About the addresses: I usually google search the university/institute names separately to find the addresses if they are not available. If you have done this and were still unable to find them in English, I think it's ok to keep the Chinese.
The other additions you made sounds good! I think this is ready for upload to ingest prod. now!

ESapenaVentura commented 3 years ago

I added the consent in the collection protocol and revised the changes.

Ready to go!

ESapenaVentura commented 3 years ago

New submission: https://contribute.data.humancellatlas.org/submissions/detail?id=601970b2ac1792031eee0b88&project=6c040a93-8cf8-4fd5-98de-2297eb07e9f6

Files are validating but I think there is some trouble with validation

rays22 commented 3 years ago

This dataset has been exported to the Terra staging area.

ofanobilbao commented 3 years ago

@ESapenaVentura I moved this to Finished on the wrangling board as I believe this dataset is done from the DCP perspective right? Thanks!

ofanobilbao commented 3 years ago

@ESapenaVentura I just removed the dataset label. If/when we need updates on this we will need to add the label again so that it shows on the wrangling board. Does that sound ok?

ESapenaVentura commented 3 years ago

@ESapenaVentura To pick this one for the SCEA testing

ami-day commented 2 years ago

@ESapenaVentura did you start the SCEA conversion for this dataset?

ami-day commented 2 years ago

Is this the correct latest version? https://docs.google.com/spreadsheets/d/1ASSe6qt_sXWOdnCS6_1UJ2Hn-l2mMDUo/edit#gid=202266375 I will pre-convert it using the latest version of the hca2scea tool. I think the multi protocols might have caused an issue if you used a previous version of the tool.
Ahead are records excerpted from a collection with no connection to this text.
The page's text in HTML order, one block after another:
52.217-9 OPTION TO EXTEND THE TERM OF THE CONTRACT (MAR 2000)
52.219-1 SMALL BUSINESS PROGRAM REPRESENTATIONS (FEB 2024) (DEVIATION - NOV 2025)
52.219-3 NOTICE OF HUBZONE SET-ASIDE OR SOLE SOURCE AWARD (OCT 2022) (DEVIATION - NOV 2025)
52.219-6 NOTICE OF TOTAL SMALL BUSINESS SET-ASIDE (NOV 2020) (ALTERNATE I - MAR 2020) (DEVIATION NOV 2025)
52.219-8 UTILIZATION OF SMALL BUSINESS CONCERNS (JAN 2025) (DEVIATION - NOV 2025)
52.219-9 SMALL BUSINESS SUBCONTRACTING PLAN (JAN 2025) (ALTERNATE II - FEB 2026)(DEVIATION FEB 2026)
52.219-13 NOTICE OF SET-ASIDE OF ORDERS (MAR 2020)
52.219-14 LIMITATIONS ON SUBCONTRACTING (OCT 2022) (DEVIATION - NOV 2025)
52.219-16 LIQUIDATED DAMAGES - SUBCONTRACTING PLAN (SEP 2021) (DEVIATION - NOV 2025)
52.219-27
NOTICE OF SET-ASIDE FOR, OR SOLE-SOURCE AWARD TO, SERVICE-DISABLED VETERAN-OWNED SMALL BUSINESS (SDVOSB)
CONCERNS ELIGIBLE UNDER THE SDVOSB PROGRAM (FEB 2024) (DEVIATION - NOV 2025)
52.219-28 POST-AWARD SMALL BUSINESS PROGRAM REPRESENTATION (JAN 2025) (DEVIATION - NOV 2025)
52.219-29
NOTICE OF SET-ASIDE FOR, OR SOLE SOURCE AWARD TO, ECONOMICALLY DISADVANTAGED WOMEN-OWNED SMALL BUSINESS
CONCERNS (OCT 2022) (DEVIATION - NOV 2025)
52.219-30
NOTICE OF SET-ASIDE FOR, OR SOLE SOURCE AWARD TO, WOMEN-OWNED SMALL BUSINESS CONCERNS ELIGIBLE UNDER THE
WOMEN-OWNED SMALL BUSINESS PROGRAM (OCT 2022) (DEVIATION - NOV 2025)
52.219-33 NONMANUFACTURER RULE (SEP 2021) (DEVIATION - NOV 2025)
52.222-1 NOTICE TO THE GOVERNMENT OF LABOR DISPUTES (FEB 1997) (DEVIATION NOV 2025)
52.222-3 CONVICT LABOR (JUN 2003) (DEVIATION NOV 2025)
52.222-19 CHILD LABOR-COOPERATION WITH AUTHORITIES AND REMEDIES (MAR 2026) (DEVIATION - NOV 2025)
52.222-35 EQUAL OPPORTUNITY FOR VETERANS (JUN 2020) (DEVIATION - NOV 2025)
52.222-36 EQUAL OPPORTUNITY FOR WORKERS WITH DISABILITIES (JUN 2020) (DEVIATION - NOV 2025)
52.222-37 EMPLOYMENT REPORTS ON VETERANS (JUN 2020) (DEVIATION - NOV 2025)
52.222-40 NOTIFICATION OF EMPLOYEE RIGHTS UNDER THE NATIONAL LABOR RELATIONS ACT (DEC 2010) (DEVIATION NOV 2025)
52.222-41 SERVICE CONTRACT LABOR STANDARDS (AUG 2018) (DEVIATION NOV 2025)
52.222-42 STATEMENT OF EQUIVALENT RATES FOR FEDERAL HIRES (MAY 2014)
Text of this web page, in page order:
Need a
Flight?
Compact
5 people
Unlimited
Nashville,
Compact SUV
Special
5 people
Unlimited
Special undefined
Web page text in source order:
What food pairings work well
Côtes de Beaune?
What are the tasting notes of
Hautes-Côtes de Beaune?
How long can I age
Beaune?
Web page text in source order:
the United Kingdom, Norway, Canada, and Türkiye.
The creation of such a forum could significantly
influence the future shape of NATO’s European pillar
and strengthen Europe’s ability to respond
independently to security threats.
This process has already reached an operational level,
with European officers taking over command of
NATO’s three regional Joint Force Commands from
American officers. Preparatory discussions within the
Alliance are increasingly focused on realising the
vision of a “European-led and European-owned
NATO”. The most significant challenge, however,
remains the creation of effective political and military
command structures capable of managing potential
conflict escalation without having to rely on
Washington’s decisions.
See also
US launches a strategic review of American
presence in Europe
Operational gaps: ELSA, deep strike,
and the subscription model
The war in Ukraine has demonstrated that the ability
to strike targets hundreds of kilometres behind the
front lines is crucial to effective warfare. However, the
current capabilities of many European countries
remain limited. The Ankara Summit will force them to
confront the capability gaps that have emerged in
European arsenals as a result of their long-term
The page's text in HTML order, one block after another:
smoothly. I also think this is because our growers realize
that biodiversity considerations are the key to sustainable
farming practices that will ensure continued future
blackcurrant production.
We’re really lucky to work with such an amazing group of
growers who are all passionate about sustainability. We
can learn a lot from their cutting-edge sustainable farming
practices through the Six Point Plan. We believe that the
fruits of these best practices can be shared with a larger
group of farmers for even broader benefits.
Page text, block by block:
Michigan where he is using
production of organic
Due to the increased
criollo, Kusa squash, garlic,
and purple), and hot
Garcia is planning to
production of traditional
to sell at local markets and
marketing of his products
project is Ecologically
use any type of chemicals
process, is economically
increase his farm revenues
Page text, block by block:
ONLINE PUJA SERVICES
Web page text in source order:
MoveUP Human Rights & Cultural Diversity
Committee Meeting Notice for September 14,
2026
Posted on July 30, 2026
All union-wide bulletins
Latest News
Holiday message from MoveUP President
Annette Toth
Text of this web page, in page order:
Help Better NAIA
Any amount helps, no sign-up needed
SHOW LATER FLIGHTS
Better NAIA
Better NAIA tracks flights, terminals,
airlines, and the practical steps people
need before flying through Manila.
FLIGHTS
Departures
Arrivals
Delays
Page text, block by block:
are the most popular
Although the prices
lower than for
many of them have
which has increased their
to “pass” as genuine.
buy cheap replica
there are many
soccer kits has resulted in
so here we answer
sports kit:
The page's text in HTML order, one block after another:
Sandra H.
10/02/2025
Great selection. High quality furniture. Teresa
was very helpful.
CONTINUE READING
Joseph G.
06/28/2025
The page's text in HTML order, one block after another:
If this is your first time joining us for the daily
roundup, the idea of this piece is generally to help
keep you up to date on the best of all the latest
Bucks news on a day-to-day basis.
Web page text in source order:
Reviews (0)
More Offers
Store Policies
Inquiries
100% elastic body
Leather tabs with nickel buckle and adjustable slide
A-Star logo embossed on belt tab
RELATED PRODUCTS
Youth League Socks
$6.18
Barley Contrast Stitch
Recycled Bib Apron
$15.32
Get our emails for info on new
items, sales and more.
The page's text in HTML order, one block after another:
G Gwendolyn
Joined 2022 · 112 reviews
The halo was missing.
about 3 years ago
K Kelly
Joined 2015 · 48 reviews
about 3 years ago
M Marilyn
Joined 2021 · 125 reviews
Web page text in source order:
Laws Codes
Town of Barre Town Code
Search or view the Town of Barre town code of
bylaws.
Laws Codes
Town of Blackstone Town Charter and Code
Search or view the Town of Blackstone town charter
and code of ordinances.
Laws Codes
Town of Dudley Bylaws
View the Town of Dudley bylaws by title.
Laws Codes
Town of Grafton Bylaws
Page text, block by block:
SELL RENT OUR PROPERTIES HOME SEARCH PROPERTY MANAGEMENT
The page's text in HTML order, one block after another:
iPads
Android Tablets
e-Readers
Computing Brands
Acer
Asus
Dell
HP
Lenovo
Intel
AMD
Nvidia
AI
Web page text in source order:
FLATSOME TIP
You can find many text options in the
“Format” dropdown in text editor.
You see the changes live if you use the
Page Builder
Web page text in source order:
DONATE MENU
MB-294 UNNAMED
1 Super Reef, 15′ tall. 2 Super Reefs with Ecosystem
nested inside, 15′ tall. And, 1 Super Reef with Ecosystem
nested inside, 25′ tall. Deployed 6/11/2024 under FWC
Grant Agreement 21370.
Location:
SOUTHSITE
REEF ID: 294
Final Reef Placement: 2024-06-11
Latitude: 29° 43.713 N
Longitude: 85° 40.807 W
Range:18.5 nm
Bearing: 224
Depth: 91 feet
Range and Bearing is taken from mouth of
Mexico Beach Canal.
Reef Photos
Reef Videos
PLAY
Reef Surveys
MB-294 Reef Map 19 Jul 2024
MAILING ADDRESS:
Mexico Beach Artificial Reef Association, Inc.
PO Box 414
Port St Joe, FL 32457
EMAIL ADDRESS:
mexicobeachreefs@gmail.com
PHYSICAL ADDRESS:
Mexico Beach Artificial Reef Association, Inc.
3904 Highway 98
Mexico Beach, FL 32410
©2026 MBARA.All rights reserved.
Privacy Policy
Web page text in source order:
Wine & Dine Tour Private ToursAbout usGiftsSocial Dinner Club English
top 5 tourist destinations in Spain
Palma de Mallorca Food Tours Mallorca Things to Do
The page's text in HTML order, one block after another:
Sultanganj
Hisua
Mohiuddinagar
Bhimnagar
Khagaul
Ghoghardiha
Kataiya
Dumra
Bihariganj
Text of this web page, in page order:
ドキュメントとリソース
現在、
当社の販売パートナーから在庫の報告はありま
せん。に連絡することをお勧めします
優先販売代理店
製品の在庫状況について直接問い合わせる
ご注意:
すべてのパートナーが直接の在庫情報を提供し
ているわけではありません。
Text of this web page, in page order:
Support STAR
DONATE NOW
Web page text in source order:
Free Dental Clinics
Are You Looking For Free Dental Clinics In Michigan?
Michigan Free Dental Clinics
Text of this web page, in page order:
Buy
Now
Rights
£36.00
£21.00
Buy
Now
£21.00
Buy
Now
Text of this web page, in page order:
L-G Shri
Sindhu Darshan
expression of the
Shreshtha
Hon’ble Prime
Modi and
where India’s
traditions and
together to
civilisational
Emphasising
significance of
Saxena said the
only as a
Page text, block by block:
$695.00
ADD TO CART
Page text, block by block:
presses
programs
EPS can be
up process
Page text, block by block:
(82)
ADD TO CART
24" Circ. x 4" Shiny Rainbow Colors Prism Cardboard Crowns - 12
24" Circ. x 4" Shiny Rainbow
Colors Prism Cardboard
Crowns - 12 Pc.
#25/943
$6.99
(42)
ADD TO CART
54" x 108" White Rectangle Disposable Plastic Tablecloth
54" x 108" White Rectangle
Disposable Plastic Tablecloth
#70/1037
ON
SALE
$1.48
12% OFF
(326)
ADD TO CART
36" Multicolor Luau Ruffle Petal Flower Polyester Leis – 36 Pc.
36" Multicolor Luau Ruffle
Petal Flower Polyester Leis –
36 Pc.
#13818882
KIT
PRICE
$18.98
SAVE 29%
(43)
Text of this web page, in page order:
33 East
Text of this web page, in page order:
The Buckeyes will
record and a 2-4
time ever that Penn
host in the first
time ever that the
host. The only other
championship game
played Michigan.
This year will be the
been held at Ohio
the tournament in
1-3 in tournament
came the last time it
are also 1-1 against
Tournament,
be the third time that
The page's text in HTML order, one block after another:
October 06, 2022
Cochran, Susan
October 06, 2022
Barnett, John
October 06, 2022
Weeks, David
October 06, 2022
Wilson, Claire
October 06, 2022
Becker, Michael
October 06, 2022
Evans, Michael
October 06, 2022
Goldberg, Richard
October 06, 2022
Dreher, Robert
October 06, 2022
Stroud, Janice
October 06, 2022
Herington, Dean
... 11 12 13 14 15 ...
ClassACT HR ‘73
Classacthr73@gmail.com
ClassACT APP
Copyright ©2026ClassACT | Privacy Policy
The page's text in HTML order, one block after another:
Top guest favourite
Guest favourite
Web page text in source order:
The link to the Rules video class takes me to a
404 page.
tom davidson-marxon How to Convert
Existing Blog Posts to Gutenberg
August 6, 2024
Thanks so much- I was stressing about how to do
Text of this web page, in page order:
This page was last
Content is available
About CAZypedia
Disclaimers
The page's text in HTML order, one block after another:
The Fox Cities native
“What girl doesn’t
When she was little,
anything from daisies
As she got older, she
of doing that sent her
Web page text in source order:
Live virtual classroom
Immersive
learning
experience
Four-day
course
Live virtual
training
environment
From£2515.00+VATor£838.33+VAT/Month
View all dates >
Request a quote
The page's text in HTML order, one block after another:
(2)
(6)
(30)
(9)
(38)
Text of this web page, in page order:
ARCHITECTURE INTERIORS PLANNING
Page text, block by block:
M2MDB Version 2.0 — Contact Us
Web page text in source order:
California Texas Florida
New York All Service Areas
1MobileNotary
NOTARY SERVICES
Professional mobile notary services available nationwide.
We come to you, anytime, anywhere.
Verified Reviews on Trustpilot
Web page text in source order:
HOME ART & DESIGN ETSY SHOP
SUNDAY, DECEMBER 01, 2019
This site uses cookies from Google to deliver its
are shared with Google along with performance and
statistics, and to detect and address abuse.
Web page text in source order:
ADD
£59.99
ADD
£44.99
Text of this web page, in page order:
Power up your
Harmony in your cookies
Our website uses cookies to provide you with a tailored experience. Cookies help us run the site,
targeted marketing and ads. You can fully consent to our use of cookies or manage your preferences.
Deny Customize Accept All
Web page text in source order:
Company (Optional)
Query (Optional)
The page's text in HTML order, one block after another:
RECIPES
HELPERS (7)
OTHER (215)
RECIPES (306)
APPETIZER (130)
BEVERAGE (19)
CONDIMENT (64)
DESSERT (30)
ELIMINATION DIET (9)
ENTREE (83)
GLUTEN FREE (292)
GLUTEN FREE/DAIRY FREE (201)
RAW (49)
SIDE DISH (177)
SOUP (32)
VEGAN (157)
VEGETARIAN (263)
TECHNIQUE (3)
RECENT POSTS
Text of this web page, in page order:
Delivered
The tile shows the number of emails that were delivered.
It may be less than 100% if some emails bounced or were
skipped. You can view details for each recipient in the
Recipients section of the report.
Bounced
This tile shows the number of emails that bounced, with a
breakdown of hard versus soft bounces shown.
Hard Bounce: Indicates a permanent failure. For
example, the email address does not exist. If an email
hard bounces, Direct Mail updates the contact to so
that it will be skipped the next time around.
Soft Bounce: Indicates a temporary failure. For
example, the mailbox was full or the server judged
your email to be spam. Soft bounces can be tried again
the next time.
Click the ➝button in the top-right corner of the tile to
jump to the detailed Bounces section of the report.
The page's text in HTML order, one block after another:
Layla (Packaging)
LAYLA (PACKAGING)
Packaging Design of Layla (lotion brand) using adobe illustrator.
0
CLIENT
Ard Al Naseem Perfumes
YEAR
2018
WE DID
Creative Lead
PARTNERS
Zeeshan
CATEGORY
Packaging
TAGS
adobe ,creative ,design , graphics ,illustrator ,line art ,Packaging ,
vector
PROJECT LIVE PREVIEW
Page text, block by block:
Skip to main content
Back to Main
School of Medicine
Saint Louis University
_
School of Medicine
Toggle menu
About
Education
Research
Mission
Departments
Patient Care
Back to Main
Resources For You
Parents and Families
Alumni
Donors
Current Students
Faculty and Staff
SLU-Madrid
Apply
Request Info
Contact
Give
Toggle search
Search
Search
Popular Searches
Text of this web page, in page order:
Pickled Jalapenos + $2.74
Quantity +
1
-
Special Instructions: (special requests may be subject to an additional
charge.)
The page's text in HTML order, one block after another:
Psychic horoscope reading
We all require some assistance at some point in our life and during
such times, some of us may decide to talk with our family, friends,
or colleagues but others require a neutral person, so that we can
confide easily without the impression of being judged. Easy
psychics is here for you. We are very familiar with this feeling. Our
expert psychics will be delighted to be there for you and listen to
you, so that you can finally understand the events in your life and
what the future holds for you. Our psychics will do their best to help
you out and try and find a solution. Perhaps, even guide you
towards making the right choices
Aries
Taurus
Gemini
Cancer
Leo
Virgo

ESapenaVentura commented 2 years ago

https://gitlab.ebi.ac.uk/ebi-gene-expression/scxa-metadata/-/merge_requests/230 E-HCAD43. Currently stalled due to a problem with file upload and de-prioritisation

ami-day commented 2 years ago

https://gitlab.ebi.ac.uk/ebi-gene-expression/scxa-metadata/-/merge_requests/230 E-HCAD43. Currently stalled due to a problem with file upload and de-prioritisation

Ok, I have just updated the sdrf file based on Anja's comments and re-uploaded the updated version to the gitlab branch. Now all that is left is that we need to transfer the fastq files to them via the EBI cluster (although not ideal, only way to do it). I have asked Anja where to send them on the cluster.